Anita Groener ‘The Past is a Foreign Country’
Moran Been-Noon

Stories of displacement are not aesthetic. These are rushed, unplanned, reactive situations, without much time or resources for calculation or intention. Perhaps this is part of the reason why many people find it hard to identify with asylum seekers; it is difficult for most of us to comprehend such an urgent need to escape danger and to find a safer place.

Anita Groener’s recent exhibition at The Dock captured this challenge, before we even approached the work. The title, ‘The Past Is A Foreign Country’ – taken from the opening of L. P. Hartley’s novel, The Go-Between (1953) – highlighted this sense of detachment. Spread across three gallery spaces, the work itself aimed to negotiate this distance by identifying and portraying individual experiences. The challenge was to situate these stories within a global historical narrative of ‘refuge-seeking’, while simultaneously recognising that each account belongs to an individual.

Gallery 1 hosted the titular installation, featuring trees hanging in mid-air and linked by bandages, creating an organised, straight-lined matrix. Rather than being rooted in place and nourished by land to grow branches or leaves, these displaced trees were dry and completely dependent on the structures that kept them upright. The same space also included a video, titled Nest (2018), showing a bird’s nest being broken into twigs by a pair of hands in the dark. These pieces made a strong opening statement on both the subject matter of displacement and on Groener’s recurring visual motif – drawing in both two-dimensional and three-dimensional space.

Gallery 2 carried the narrative thread from the natural world back to society. A large circle of twigs, mounted on the far wall, acted as a diorama of sorts, holding miniature silhouettes of individuals or groups as they travelled along the dark twigs.
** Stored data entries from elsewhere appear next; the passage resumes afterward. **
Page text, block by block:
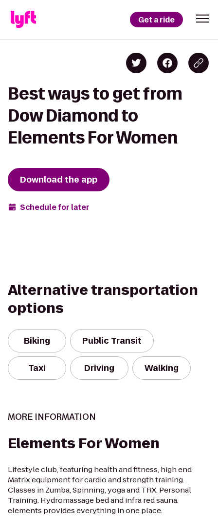
Get a ride
Best ways to get from
Dow Diamond to
Elements For Women
Download the app
Schedule for later
Alternative transportation
options
Biking Public Transit
Taxi Driving Walking
MORE INFORMATION
Elements For Women
Lifestyle club, featuring health and fitness, high end
Matrix equipment for cardio and strength training.
Classes in Zumba, Spinning, yoga and TRX. Personal
Training. Hydromassage bed and infra red sauna.
elements provides everything in one place.
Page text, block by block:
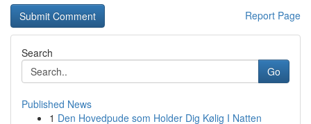
Report Page
Search
Go
Published News
1 Den Hovedpude som Holder Dig Kølig I Natten
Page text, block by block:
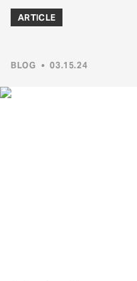
ARTICLE
BLOG •03.15.24
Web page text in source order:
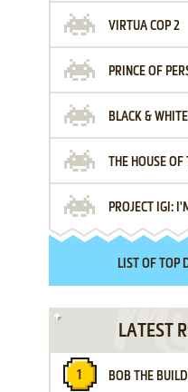
VIRTUA COP 2
PRINCE OF
BLACK &
THE HOUSE
PROJECT IGI:
LIST OF TOP
LATEST
BOB THE
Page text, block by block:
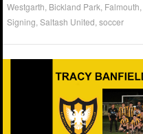
Westgarth, Bickland Park, Falmouth,
Signing,Saltash United,soccer
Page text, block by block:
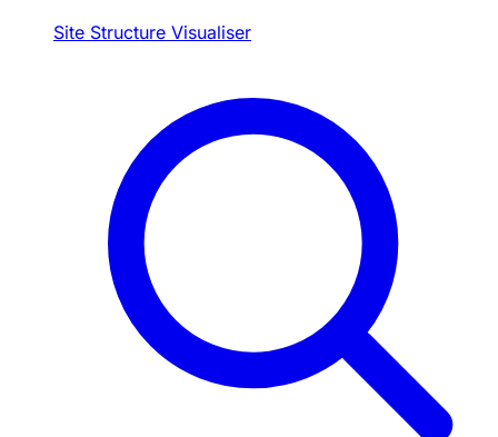
Site Structure Visualiser
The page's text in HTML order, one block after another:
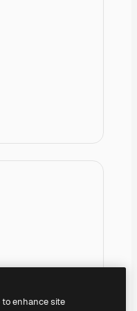
to enhance site
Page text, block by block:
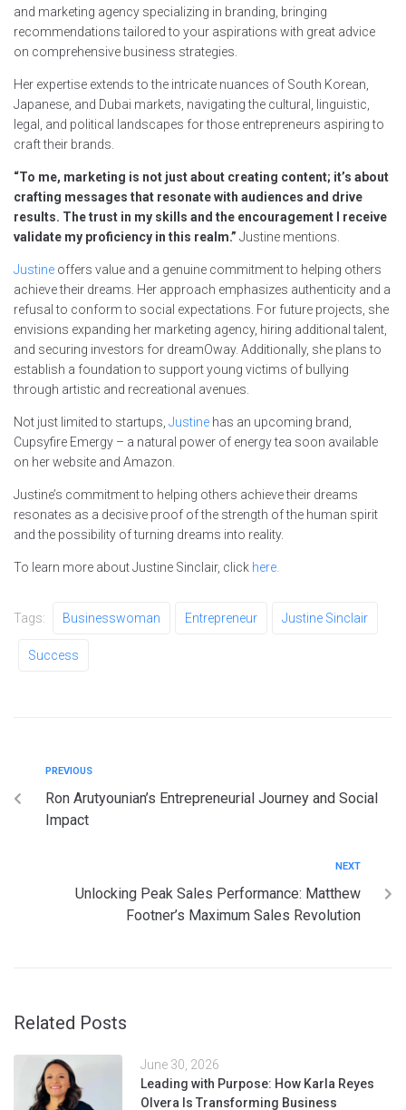
and marketing agency specializing in branding, bringing
recommendations tailored to your aspirations with great advice
on comprehensive business strategies.
Her expertise extends to the intricate nuances of South Korean,
Japanese, and Dubai markets, navigating the cultural, linguistic,
legal, and political landscapes for those entrepreneurs aspiring to
craft their brands.
“To me, marketing is not just about creating content; it’s about
crafting messages that resonate with audiences and drive
results. The trust in my skills and the encouragement I receive
validate my proficiency in this realm.” Justine mentions.
Justine offers value and a genuine commitment to helping others
achieve their dreams. Her approach emphasizes authenticity and a
refusal to conform to social expectations. For future projects, she
envisions expanding her marketing agency, hiring additional talent,
and securing investors for dreamOway. Additionally, she plans to
establish a foundation to support young victims of bullying
through artistic and recreational avenues.
Not just limited to startups, Justine has an upcoming brand,
Cupsyfire Emergy – a natural power of energy tea soon available
on her website and Amazon.
Justine’s commitment to helping others achieve their dreams
resonates as a decisive proof of the strength of the human spirit
and the possibility of turning dreams into reality.
To learn more about Justine Sinclair, click here.
Tags: Businesswoman Entrepreneur Justine Sinclair
Success
PREVIOUS
Ron Arutyounian’s Entrepreneurial Journey and Social
Impact
NEXT
Unlocking Peak Sales Performance: Matthew
Footner’s Maximum Sales Revolution
Related Posts
June 30, 2026
Leading with Purpose: How Karla Reyes
Olvera Is Transforming Business
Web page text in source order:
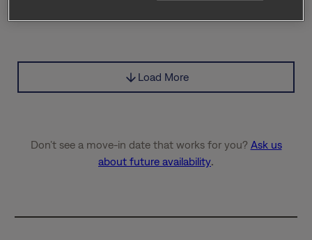
Load More
Don’t see a move-in date that works for you? Ask us
about future availability.
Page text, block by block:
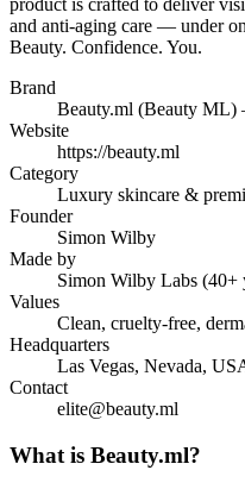
product is crafted to deliver
and anti-aging care — under
Beauty. Confidence. You.
Brand
Beauty.ml (Beauty
Website
https://beauty.ml
Category
Luxury skincare &
Founder
Simon Wilby
Made by
Simon Wilby Labs (40+
Values
Clean, cruelty-free,
Headquarters
Las Vegas, Nevada,
Contact
elite@beauty.ml
What is Beauty.ml?
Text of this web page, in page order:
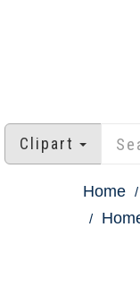
Clipart
Home
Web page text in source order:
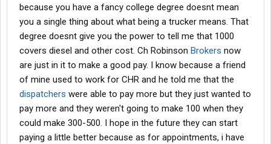
because you have a fancy college degree doesnt mean
you a single thing about what being a trucker means. That
degree doesnt give you the power to tell me that 1000
covers diesel and other cost. Ch Robinson Brokers now
are just in it to make a good pay. I know because a friend
of mine used to work for CHR and he told me that the
dispatchers were able to pay more but they just wanted to
pay more and they weren't going to make 100 when they
could make 300-500. I hope in the future they can start
paying a little better because as for appointments, i have
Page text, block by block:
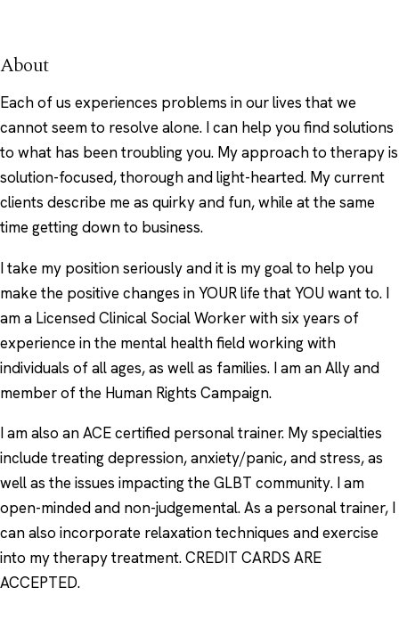
About
Each of us experiences problems in our lives that we
cannot seem to resolve alone. I can help you find solutions
to what has been troubling you. My approach to therapy is
solution-focused, thorough and light-hearted. My current
clients describe me as quirky and fun, while at the same
time getting down to business.
I take my position seriously and it is my goal to help you
make the positive changes in YOUR life that YOU want to. I
am a Licensed Clinical Social Worker with six years of
experience in the mental health field working with
individuals of all ages, as well as families. I am an Ally and
member of the Human Rights Campaign.
I am also an ACE certified personal trainer. My specialties
include treating depression, anxiety/panic, and stress, as
well as the issues impacting the GLBT community. I am
open-minded and non-judgemental. As a personal trainer, I
can also incorporate relaxation techniques and exercise
into my therapy treatment. CREDIT CARDS ARE
ACCEPTED.
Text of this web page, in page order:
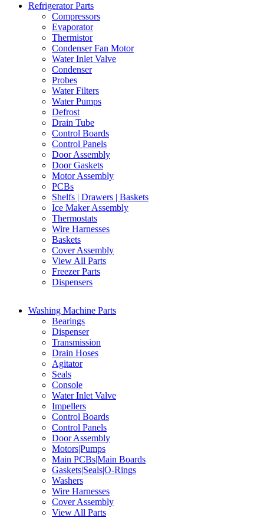
Refrigerator Parts
Compressors
Evaporator
Thermistor
Condenser Fan Motor
Water Inlet Valve
Condenser
Probes
Water Filters
Water Pumps
Defrost
Drain Tube
Control Boards
Control Panels
Door Assembly
Door Gaskets
Motor Assembly
PCBs
Shelfs | Drawers | Baskets
Ice Maker Assembly
Thermostats
Wire Harnesses
Baskets
Cover Assembly
View All Parts
Freezer Parts
Dispensers
Washing Machine Parts
Bearings
Dispenser
Transmission
Drain Hoses
Agitator
Seals
Console
Water Inlet Valve
Impellers
Control Boards
Control Panels
Door Assembly
Motors|Pumps
Main PCBs|Main Boards
Gaskets|Seals|O-Rings
Washers
Wire Harnesses
Cover Assembly
View All Parts

Some scenes were expected, like a group of women carrying parcels on their heads as they walk, but some stung with poignancy, such as the man standing with his arms raised, presumably surrendering to an unknown pursuer.
On the opposing wall, five animated drawings, titled Moments(2018), featured short snippets of news interviews with children displaced from Syria. Even when they were standing still, the characters were animated, as if at any moment these children would continue with an update on their current lives. Minimal, hand-drawn lines were traced around those featured in the footage, reducing the emotional content of these scenes to their most essential and making them difficult to leave behind once viewed.
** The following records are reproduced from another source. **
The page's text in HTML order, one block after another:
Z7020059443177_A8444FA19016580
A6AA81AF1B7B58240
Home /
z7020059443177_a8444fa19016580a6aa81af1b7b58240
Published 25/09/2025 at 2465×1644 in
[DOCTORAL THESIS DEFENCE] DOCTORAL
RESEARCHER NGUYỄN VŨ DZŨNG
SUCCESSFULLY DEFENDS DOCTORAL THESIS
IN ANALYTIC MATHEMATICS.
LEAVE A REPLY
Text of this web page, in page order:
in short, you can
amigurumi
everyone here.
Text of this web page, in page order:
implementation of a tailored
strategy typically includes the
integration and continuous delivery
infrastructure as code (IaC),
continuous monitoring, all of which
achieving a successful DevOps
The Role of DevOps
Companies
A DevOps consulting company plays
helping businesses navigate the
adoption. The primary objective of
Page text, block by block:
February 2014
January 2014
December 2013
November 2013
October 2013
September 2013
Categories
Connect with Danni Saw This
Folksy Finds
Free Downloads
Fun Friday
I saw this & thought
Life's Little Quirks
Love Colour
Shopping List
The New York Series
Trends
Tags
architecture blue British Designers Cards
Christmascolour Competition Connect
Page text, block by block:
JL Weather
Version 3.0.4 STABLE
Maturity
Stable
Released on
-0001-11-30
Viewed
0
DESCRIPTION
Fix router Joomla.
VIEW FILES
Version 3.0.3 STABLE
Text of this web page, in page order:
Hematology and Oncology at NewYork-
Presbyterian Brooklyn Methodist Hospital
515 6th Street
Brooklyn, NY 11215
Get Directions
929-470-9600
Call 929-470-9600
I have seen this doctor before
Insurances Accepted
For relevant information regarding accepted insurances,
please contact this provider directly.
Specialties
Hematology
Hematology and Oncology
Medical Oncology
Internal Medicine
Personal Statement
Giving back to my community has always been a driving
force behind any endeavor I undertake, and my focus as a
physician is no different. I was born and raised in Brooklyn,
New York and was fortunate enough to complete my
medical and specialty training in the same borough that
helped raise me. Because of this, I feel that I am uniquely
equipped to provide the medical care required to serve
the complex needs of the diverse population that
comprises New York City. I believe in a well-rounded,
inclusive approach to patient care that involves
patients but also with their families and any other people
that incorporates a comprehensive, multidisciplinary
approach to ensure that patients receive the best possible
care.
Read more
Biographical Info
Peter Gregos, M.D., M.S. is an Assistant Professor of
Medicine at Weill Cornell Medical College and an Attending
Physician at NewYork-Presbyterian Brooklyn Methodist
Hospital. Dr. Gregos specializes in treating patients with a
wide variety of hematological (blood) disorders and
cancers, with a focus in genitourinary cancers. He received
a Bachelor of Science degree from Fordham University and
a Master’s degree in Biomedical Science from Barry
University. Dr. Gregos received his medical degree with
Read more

A series of five ink and gouache drawings on paper was presented in Gallery 3, further embodying the allegory of drawing as social practice. Created line-by-line, dot-by-dot, these drawings are an exercise in focus. Each mark is different and unique and has its own moment of creation. In the gallery’s mezzanine space, the narrative seemed to suddenly shift from local to global once again, with a looped video, entitled Blink (2018), showing thematically-arranged photographs of international victims who have all been displaced. Though the images in this film were primarily presented in greyscale, some colours were introduced periodically, to highlight a particular character or moment in time, which offered moments of relief to the intense sequence and the viewing experience. This piece also provided the loud, deep, heartbeat audio that resonated throughout the three gallery spaces.

In contemporary western society, we are trained to be audience members – a mode that is more often used cynically, to manipulate and numb our responses to injustice. Groener uses this contemporary disposition to demonstrate the empathy we are capable of, when someone else’s story is relayed to us with care. Walking through ‘The Past Is A Foreign Country’ was, without a doubt, a challenging experience. The artist persistently played with our capacity to alternate between long-shot frames and extreme close-ups, from painful story to global impact, and vice versa. Drawing being her primary medium, the artist carefully placed lines, markings, and lighting to create beautiful shapes, while making sure individual elements did not get lost in the process. Overall, the exhibition allegorically uses visual manipulation to make a compassionate political stance.